Fertile women’s dreams sexier

By IndepthAfrica
In Lifestyle
Apr 1st, 2012

Article By: Phoenix Miles
It’s no secret that women become less approachable and more emotional during PMS, but that’s not the end to the rollercoaster ride according to scientists who say that women are also more likely to have raunchier daydreams when they’re at their most fertile.

The study, lead by Samantha Dawson of University of Lethbridge in Alberta, Canada, found that women were more likely to feel increased sexual arousal and report having more daydreams of a sexual nature during the fertile period in their menstrual cycle.

Tracking 27 women who were asked to keep a diary of their sexual fantasties for one month, Dawson and her team tracked the correlation between the women’s ovulation period — identified by the researchers before the start of the study — and the amount and level of intensity of fantasies she reported experiencing.

Overa 10-day window period in which each participant was likely to be at her most fertile, each women was given a do-it-yourself ovulation test which they recorded daily.

The women weren’t told that they were testing their level of fertility. Dawson also chose women who were not on any contraceptive hormones.

Results showed that the women had 0.77 fantasies per day — a different result from previous studies which have showed that women have only one sexual fantasy per week. However, LiveScience reports that this previous study had relied on participant’s memory of past incidents, while Dawson’s study had each participant reporting their experiences daily — a method that might be more reliable.

Dawson also found there to be a spike in the frequency of sexual fantasies over the three days surrounding ovulation, reaching an average of 1.3 fantasies per day.

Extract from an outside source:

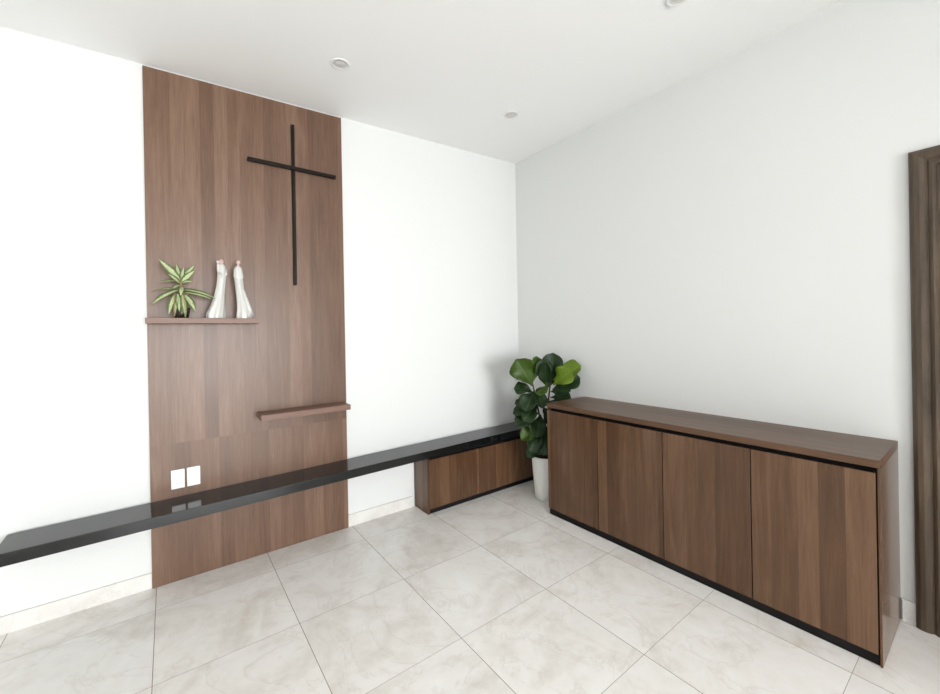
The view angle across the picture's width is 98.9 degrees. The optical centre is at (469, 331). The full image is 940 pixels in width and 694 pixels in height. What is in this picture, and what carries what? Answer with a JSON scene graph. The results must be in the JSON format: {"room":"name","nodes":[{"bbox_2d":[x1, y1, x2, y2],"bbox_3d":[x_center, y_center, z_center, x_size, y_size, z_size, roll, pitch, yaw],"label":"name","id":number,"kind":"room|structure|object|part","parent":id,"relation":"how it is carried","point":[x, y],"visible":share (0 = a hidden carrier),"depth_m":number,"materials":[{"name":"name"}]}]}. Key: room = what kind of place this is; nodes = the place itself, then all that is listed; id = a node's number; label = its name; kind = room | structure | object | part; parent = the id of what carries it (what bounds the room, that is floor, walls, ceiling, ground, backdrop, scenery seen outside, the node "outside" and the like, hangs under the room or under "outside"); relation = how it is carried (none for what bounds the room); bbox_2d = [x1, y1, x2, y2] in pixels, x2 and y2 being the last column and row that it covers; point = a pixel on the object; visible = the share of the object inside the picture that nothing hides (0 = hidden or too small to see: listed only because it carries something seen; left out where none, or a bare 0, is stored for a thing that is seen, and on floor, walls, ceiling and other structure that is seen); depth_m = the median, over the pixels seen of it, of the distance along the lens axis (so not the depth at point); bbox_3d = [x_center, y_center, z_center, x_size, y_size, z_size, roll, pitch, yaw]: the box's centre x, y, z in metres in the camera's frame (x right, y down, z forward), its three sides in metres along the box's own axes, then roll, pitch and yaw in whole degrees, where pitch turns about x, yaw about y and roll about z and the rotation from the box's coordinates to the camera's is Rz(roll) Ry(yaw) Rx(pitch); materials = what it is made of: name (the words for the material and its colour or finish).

While Dawson and her colleagues expected the women to report fantasies that had a similar quality to male fantasies during ovulation — which would be more visual and explicit — the reverse was true with the women reporting more emotionally-focused fantasies.

“They’re still focusing on the emotions and the feelings that they have toward this partner in the fantasies as opposed to what the partner looks like, how masculine they are and what sexual acts they’re actually engaging in,” Dawson explained in a report by LiveScience.

Even so, researchers did see a marked increase in interest in men over the women’s most fertile periods – whereas, during other times in the cycle, women reported fantasies that included women too. The finding suggests that fertility hormones play some part in who we desire.

Dawson’s findings showed that female sexual desire is a complex issue and that seemingly insignificant factors can make a huge difference – even to how the women responds to a questionnaire.